Global investors have played a tough game with the Australian government.

Global investors have played a tough game with the Australian government. Photo: Getty

The government’s decision last week to force gas exporters to hold more in reserve for Australian customers may change the ‘price of power’, but in more ways than one.

Its long-term impact may be less on energy costs, and more on the price of political power.

That’s because the emergency ‘Domestic Gas Security Mechanism’ is being introduced without apology to the vested interests upon whose toes it is stepping.

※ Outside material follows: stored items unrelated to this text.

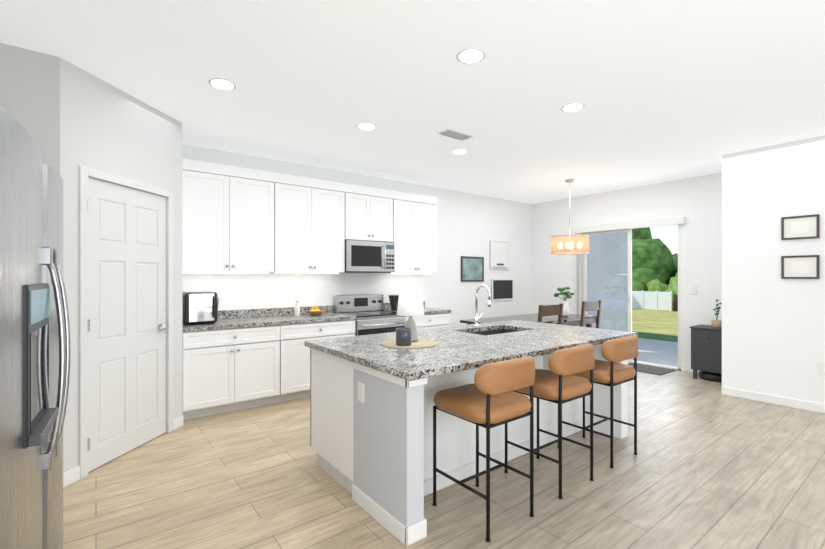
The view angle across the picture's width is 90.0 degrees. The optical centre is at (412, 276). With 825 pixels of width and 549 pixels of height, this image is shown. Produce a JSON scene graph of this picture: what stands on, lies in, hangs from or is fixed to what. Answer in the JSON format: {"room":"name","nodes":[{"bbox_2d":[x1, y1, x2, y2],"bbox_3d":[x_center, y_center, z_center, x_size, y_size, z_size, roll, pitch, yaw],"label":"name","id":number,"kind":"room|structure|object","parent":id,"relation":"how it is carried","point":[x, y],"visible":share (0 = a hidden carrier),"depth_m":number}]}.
{"room":"dining room and kitchen","nodes":[
{"label":"dining room and kitchen","id":0,"kind":"room"},
{"bbox_2d":[0,43,59,174],"bbox_3d":[-2.686,-0.022,2.565,0.760,2.885,0.100,0,0,-37],"label":"wall","id":1,"kind":"structure","parent":0,"point":[30,91],"depth_m":2.68},
{"bbox_2d":[60,57,181,472],"bbox_3d":[-2.326,-0.022,3.355,0.100,2.885,1.195,0,0,7],"label":"wall","id":2,"kind":"structure","parent":0,"point":[106,127],"depth_m":3.08},
{"bbox_2d":[63,466,79,487],"bbox_3d":[-2.339,1.373,2.821,0.013,0.095,0.133,0,0,8],"label":"baseboard","id":3,"kind":"structure","parent":2,"relation":"attached to","point":[71,476],"depth_m":2.82},
{"bbox_2d":[79,166,173,478],"bbox_3d":[-2.293,0.322,3.348,0.167,2.197,0.924,0,0,7],"label":"door","id":4,"kind":"structure","parent":2,"relation":"attached to","point":[126,315],"depth_m":3.28},
{"bbox_2d":[174,415,182,429],"bbox_3d":[-2.201,1.373,3.872,0.013,0.095,0.138,0,0,7],"label":"baseboard","id":5,"kind":"structure","parent":2,"relation":"attached to","point":[178,422],"depth_m":3.87},
{"bbox_2d":[182,144,531,325],"bbox_3d":[-0.772,-0.022,5.975,8.190,2.885,0.120,0,0,-37],"label":"wall","id":6,"kind":"structure","parent":0,"point":[470,225],"depth_m":6.75},
{"bbox_2d":[215,290,221,300],"bbox_3d":[-2.242,0.220,4.762,0.075,0.120,0.008,0,0,-37],"label":"electrical outlet","id":7,"kind":"object","parent":6,"relation":"attached to","point":[219,293],"visible":0.71,"depth_m":4.77},
{"bbox_2d":[182,158,277,272],"bbox_3d":[-2.107,-0.632,4.651,0.990,1.164,0.347,0,0,-37],"label":"upper cabinet","id":8,"kind":"object","parent":6,"relation":"attached to","point":[235,219],"depth_m":4.51},
{"bbox_2d":[217,305,333,320],"bbox_3d":[-1.842,0.445,5.059,1.918,0.099,0.023,0,0,-37],"label":"backsplash","id":9,"kind":"structure","parent":6,"relation":"attached to","point":[327,309],"depth_m":5.08},
{"bbox_2d":[278,173,345,273],"bbox_3d":[-1.349,-0.632,5.233,0.921,1.164,0.347,0,0,-37],"label":"upper cabinet","id":10,"kind":"object","parent":6,"relation":"attached to","point":[311,211],"depth_m":5.09},
{"bbox_2d":[346,183,393,273],"bbox_3d":[-0.681,-0.632,5.745,0.764,1.164,0.347,0,0,-37],"label":"upper cabinet","id":11,"kind":"object","parent":6,"relation":"attached to","point":[369,210],"depth_m":5.60},
{"bbox_2d":[344,240,394,272],"bbox_3d":[-0.651,-0.266,5.706,0.755,0.429,0.446,0,0,-37],"label":"over-the-range microwave","id":12,"kind":"object","parent":11,"relation":"attached to","point":[361,256],"visible":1,"depth_m":5.54},
{"bbox_2d":[394,191,436,273],"bbox_3d":[-0.052,-0.632,6.228,0.821,1.164,0.347,0,0,-37],"label":"upper cabinet","id":13,"kind":"object","parent":6,"relation":"attached to","point":[415,215],"depth_m":6.08},
{"bbox_2d":[461,256,483,281],"bbox_3d":[1.062,-0.130,7.289,0.560,0.440,0.022,0,0,-37],"label":"picture frame","id":14,"kind":"object","parent":6,"relation":"attached to","point":[472,269],"visible":0.96,"depth_m":7.28},
{"bbox_2d":[490,240,508,269],"bbox_3d":[1.644,-0.400,7.713,0.520,0.540,0.057,0,0,-37],"label":"picture","id":15,"kind":"object","parent":6,"relation":"attached to","point":[499,255],"visible":1,"depth_m":7.72},
{"bbox_2d":[491,279,513,300],"bbox_3d":[1.705,0.245,7.782,0.620,0.410,0.022,0,0,-37],"label":"picture","id":16,"kind":"object","parent":6,"relation":"attached to","point":[502,289],"visible":1,"depth_m":7.77},
{"bbox_2d":[0,0,824,203],"bbox_3d":[1.624,-1.515,2.853,8.190,0.100,7.990,0,0,-37],"label":"ceiling","id":17,"kind":"structure","parent":0,"point":[666,90],"depth_m":3.05},
{"bbox_2d":[209,78,235,89],"bbox_3d":[-1.447,-1.462,3.141,0.190,0.006,0.190,0,0,-37],"label":"recessed light","id":18,"kind":"object","parent":17,"relation":"in","point":[221,84],"visible":1,"depth_m":3.13},
{"bbox_2d":[357,123,375,129],"bbox_3d":[-0.448,-1.462,4.023,0.190,0.006,0.190,0,0,-37],"label":"recessed light","id":19,"kind":"object","parent":17,"relation":"in","point":[366,126],"visible":1,"depth_m":4.01},
{"bbox_2d":[437,128,473,140],"bbox_3d":[0.445,-1.457,4.249,0.360,0.016,0.170,0,0,-37],"label":"ceiling vent","id":20,"kind":"object","parent":17,"relation":"in","point":[455,134],"visible":0.94,"depth_m":4.22},
{"bbox_2d":[452,149,467,153],"bbox_3d":[0.553,-1.462,4.830,0.190,0.006,0.190,0,0,-37],"label":"recessed light","id":21,"kind":"object","parent":17,"relation":"in","point":[459,151],"visible":1,"depth_m":4.82},
{"bbox_2d":[456,48,484,63],"bbox_3d":[0.387,-1.462,2.740,0.190,0.006,0.190,0,0,-37],"label":"recessed light","id":22,"kind":"object","parent":17,"relation":"in","point":[470,55],"visible":1,"depth_m":2.73},
{"bbox_2d":[551,179,589,254],"bbox_3d":[2.391,-0.904,6.272,0.554,1.120,0.554,0,0,-37],"label":"pendant chandelier","id":23,"kind":"object","parent":17,"relation":"hanging from","point":[571,244],"visible":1,"depth_m":6.07},
{"bbox_2d":[561,103,584,111],"bbox_3d":[1.388,-1.462,3.570,0.190,0.006,0.190,0,0,-37],"label":"recessed light","id":24,"kind":"object","parent":17,"relation":"in","point":[571,107],"visible":1,"depth_m":3.56},
{"bbox_2d":[63,362,824,548],"bbox_3d":[1.624,1.445,2.853,8.190,0.050,7.990,0,0,-37],"label":"floor","id":25,"kind":"structure","parent":0,"point":[709,465],"depth_m":2.72},
{"bbox_2d":[0,105,70,548],"bbox_3d":[-1.409,0.521,1.027,0.832,1.798,1.000,0,0,-34],"label":"refrigerator","id":26,"kind":"object","parent":25,"relation":"on","point":[35,350],"visible":1,"depth_m":1.04},
{"bbox_2d":[182,325,281,419],"bbox_3d":[-2.036,0.977,4.530,0.955,0.885,0.627,0,0,-37],"label":"base cabinet","id":27,"kind":"object","parent":25,"relation":"on","point":[233,360],"depth_m":4.26},
{"bbox_2d":[182,313,355,332],"bbox_3d":[-1.653,0.514,4.814,1.918,0.040,0.641,0,0,-37],"label":"countertop","id":28,"kind":"structure","parent":27,"relation":"on","point":[304,318],"depth_m":4.64},
{"bbox_2d":[182,291,218,324],"bbox_3d":[-2.243,0.329,4.425,0.418,0.330,0.516,0,0,-37],"label":"appliance","id":29,"kind":"object","parent":28,"relation":"on","point":[199,307],"visible":0.96,"depth_m":4.22},
{"bbox_2d":[294,301,299,316],"bbox_3d":[-1.429,0.398,5.114,0.068,0.192,0.074,0,0,-37],"label":"soap bottle","id":30,"kind":"object","parent":28,"relation":"on","point":[297,311],"visible":1,"depth_m":5.09},
{"bbox_2d":[307,305,323,315],"bbox_3d":[-1.225,0.429,5.211,0.224,0.129,0.224,0,0,-37],"label":"fruit bowl","id":31,"kind":"object","parent":28,"relation":"on","point":[315,311],"visible":1,"depth_m":5.15},
{"bbox_2d":[282,321,354,401],"bbox_3d":[-1.279,0.977,5.110,0.953,0.885,0.627,0,0,-37],"label":"base cabinet","id":32,"kind":"object","parent":25,"relation":"on","point":[295,355],"depth_m":4.73},
{"bbox_2d":[334,294,405,335],"bbox_3d":[-0.561,0.828,5.590,0.759,1.145,0.687,0,0,-37],"label":"range","id":33,"kind":"object","parent":25,"relation":"on","point":[370,314],"visible":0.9,"depth_m":5.56},
{"bbox_2d":[383,301,450,329],"bbox_3d":[0.050,0.907,6.113,0.848,1.025,0.653,0,0,-37],"label":"base cabinet","id":34,"kind":"object","parent":25,"relation":"on","point":[433,318],"visible":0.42,"depth_m":5.96},
{"bbox_2d":[389,295,398,310],"bbox_3d":[-0.247,0.383,6.005,0.100,0.222,0.221,0,0,-37],"label":"knife block","id":35,"kind":"object","parent":34,"relation":"on","point":[393,299],"visible":0.62,"depth_m":5.96},
{"bbox_2d":[310,324,627,546],"bbox_3d":[0.551,0.978,3.436,2.473,0.884,1.322,0,0,-37],"label":"kitchen island","id":36,"kind":"object","parent":25,"relation":"on","point":[372,404],"depth_m":2.75},
{"bbox_2d":[305,328,560,379],"bbox_3d":[0.105,0.516,3.042,1.330,0.040,1.341,0,0,-37],"label":"island countertop","id":37,"kind":"structure","parent":36,"relation":"on","point":[453,351],"depth_m":2.74},
{"bbox_2d":[380,339,436,347],"bbox_3d":[-0.028,0.491,3.042,0.420,0.006,0.420,0,0,-37],"label":"woven placemat","id":38,"kind":"object","parent":37,"relation":"on","point":[419,343],"visible":0.71,"depth_m":2.96},
{"bbox_2d":[396,327,410,345],"bbox_3d":[-0.063,0.428,2.933,0.112,0.120,0.112,0,0,-37],"label":"candle jar","id":39,"kind":"object","parent":38,"relation":"on","point":[403,336],"visible":1,"depth_m":2.88},
{"bbox_2d":[397,292,423,341],"bbox_3d":[-0.014,0.306,3.115,0.210,0.365,0.210,0,0,-37],"label":"table lamp","id":40,"kind":"object","parent":38,"relation":"on","point":[410,304],"visible":0.79,"depth_m":3.04},
{"bbox_2d":[473,284,490,325],"bbox_3d":[0.707,0.286,4.080,0.110,0.418,0.217,0,0,-37],"label":"faucet","id":41,"kind":"object","parent":36,"relation":"on","point":[476,302],"visible":1,"depth_m":4.11},
{"bbox_2d":[493,320,636,341],"bbox_3d":[1.386,0.516,4.025,0.500,0.040,1.341,0,0,-37],"label":"island countertop","id":42,"kind":"structure","parent":36,"relation":"on","point":[562,330],"depth_m":3.78},
{"bbox_2d":[432,356,534,542],"bbox_3d":[0.423,0.944,2.503,0.480,0.952,0.513,0,0,-37],"label":"stool","id":43,"kind":"object","parent":25,"relation":"on","point":[489,398],"visible":1,"depth_m":2.35},
{"bbox_2d":[460,313,596,327],"bbox_3d":[1.916,1.042,6.620,2.300,0.755,0.930,0,0,-37],"label":"dining table","id":44,"kind":"object","parent":25,"relation":"on","point":[572,319],"visible":0.19,"depth_m":6.53},
{"bbox_2d":[554,287,574,316],"bbox_3d":[2.545,0.418,6.920,0.375,0.493,0.347,0,0,-37],"label":"vase","id":45,"kind":"object","parent":44,"relation":"on","point":[565,308],"visible":0.98,"depth_m":6.84},
{"bbox_2d":[504,344,594,498],"bbox_3d":[0.965,0.944,2.932,0.480,0.952,0.513,0,0,-37],"label":"stool","id":46,"kind":"object","parent":25,"relation":"on","point":[560,383],"visible":0.79,"depth_m":2.75},
{"bbox_2d":[538,304,562,324],"bbox_3d":[1.691,0.895,5.681,0.510,1.050,0.548,0,0,-37],"label":"dining chair","id":47,"kind":"object","parent":25,"relation":"on","point":[548,310],"visible":0.21,"depth_m":5.47},
{"bbox_2d":[580,300,601,327],"bbox_3d":[2.570,0.895,6.457,0.510,1.050,0.548,0,0,-37],"label":"dining chair","id":48,"kind":"object","parent":25,"relation":"on","point":[591,306],"visible":0.42,"depth_m":6.26},
{"bbox_2d":[557,335,638,467],"bbox_3d":[1.498,0.944,3.353,0.480,0.952,0.513,0,0,-37],"label":"stool","id":49,"kind":"object","parent":25,"relation":"on","point":[610,372],"visible":0.81,"depth_m":3.16},
{"bbox_2d":[628,362,675,374],"bbox_3d":[3.573,1.414,6.334,0.540,0.012,0.660,0,0,-37],"label":"rug","id":50,"kind":"object","parent":25,"relation":"on","point":[655,370],"visible":0.75,"depth_m":6.24},
{"bbox_2d":[690,324,721,378],"bbox_3d":[4.188,1.059,5.676,0.429,0.722,0.517,0,0,-37],"label":"console","id":51,"kind":"object","parent":25,"relation":"on","point":[706,347],"visible":0.6,"depth_m":5.61},
{"bbox_2d":[711,299,721,327],"bbox_3d":[4.133,0.503,5.604,0.124,0.388,0.124,0,0,-37],"label":"planter","id":52,"kind":"object","parent":51,"relation":"on","point":[716,323],"visible":1,"depth_m":5.58},
{"bbox_2d":[698,371,721,380],"bbox_3d":[4.154,1.370,5.708,0.330,0.100,0.330,0,0,-37],"label":"robot vacuum","id":53,"kind":"object","parent":25,"relation":"on","point":[710,376],"visible":0.73,"depth_m":5.61},
{"bbox_2d":[532,173,721,370],"bbox_3d":[3.522,-0.022,7.007,0.120,2.885,3.470,0,0,-37],"label":"wall","id":54,"kind":"structure","parent":0,"point":[696,202],"depth_m":6.41},
{"bbox_2d":[573,216,684,325],"bbox_3d":[3.511,0.247,6.860,0.072,2.285,1.790,0,0,-37],"label":"blind valance","id":55,"kind":"object","parent":54,"relation":"attached to","point":[638,224],"visible":0.71,"depth_m":6.94},
{"bbox_2d":[581,224,680,369],"bbox_3d":[3.580,0.280,6.913,0.093,2.280,1.670,0,0,-37],"label":"sliding door","id":56,"kind":"structure","parent":54,"relation":"attached to","point":[585,277],"depth_m":7.07},
{"bbox_2d":[685,365,699,372],"bbox_3d":[4.303,1.373,5.880,0.013,0.095,0.730,0,0,-37],"label":"baseboard","id":57,"kind":"structure","parent":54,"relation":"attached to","point":[688,368],"depth_m":6.13},
{"bbox_2d":[691,286,696,293],"bbox_3d":[4.148,0.200,6.082,0.008,0.120,0.075,0,0,-37],"label":"light switch","id":58,"kind":"object","parent":54,"relation":"attached to","point":[693,289],"visible":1,"depth_m":6.08},
{"bbox_2d":[722,153,733,387],"bbox_3d":[4.218,-0.022,5.279,1.120,2.885,0.120,0,0,-37],"label":"wall","id":59,"kind":"structure","parent":0,"point":[727,270],"depth_m":4.93},
{"bbox_2d":[734,135,824,403],"bbox_3d":[5.124,-0.022,3.276,0.120,2.885,4.160,0,0,-37],"label":"wall","id":60,"kind":"structure","parent":0,"point":[779,336],"depth_m":4.58},
{"bbox_2d":[721,386,824,412],"bbox_3d":[5.035,1.373,3.284,0.013,0.095,4.280,0,0,-37],"label":"baseboard","id":61,"kind":"structure","parent":60,"relation":"attached to","point":[788,402],"depth_m":4.59},
{"bbox_2d":[781,255,819,278],"bbox_3d":[4.152,-0.100,4.421,0.022,0.250,0.300,0,0,-37],"label":"framed certificate","id":62,"kind":"object","parent":60,"relation":"attached to","point":[801,267],"visible":1,"depth_m":4.41},
{"bbox_2d":[781,214,819,239],"bbox_3d":[4.152,-0.525,4.421,0.022,0.250,0.300,0,0,-37],"label":"picture frame","id":63,"kind":"object","parent":60,"relation":"attached to","point":[800,227],"visible":1,"depth_m":4.42},
{"bbox_2d":[816,361,824,373],"bbox_3d":[4.255,0.950,4.299,0.008,0.120,0.075,0,0,-37],"label":"electrical outlet","id":64,"kind":"object","parent":60,"relation":"attached to","point":[820,367],"visible":1,"depth_m":4.30},
{"label":"outside","id":65,"kind":"structure","parent":0,"visible":0},
{"bbox_2d":[601,308,677,341],"bbox_3d":[29.296,3.180,35.084,70.000,3.351,120.000,0,0,-37],"label":"lawn","id":66,"kind":"structure","parent":65,"point":[662,325],"depth_m":16.28},
{"bbox_2d":[601,289,677,310],"bbox_3d":[15.117,1.544,22.188,23.130,2.934,16.930,0,0,-37],"label":"fence","id":67,"kind":"object","parent":66,"relation":"on","point":[651,300],"visible":0.15,"depth_m":33.96},
{"bbox_2d":[601,227,677,310],"bbox_3d":[30.043,-1.298,43.041,26.823,13.060,53.244,0,0,-37],"label":"trees","id":68,"kind":"object","parent":66,"relation":"on","point":[654,264],"visible":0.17,"depth_m":37.29},
{"bbox_2d":[632,338,677,366],"bbox_3d":[4.396,1.490,8.415,2.980,0.100,10.000,0,0,-37],"label":"patio slab","id":69,"kind":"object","parent":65,"point":[660,352],"visible":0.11,"depth_m":7.81},
{"bbox_2d":[588,234,600,328],"bbox_3d":[4.526,0.170,10.430,0.320,2.740,0.320,0,0,-37],"label":"column","id":70,"kind":"structure","parent":69,"relation":"on","point":[594,269],"depth_m":10.28}
]}

And even more significantly, it’s getting a pretty smooth ride from media commentators. The political landscape really is changing.

Sovereign rubbish

Businesses hate retrospective laws, and such laws should be avoided wherever possible. They do, unquestionably, create ‘sovereign risk’.

An investor that sees a nation as fickle and unreliable is more likely to take their money elsewhere – though like any economic phenomenon, it’s the marginal projects that pull out first.

The problem in Australia in recent years is that the issue of sovereign risk has been blown out of all proportion.

Take, for instance, the outcry over the Rudd government’s ill-fated RSPT mining tax in 2010.

My then-colleague Robert Gottliebsen summed up the horror of many commentators: “Australia is on the brink of the greatest capital strike in its history and one of the largest ever seen in the world. In the vicinity of $100 billion of resource projects that were almost certain to go ahead are now headed for mothballing until the resources tax is either abandoned or severely modified.”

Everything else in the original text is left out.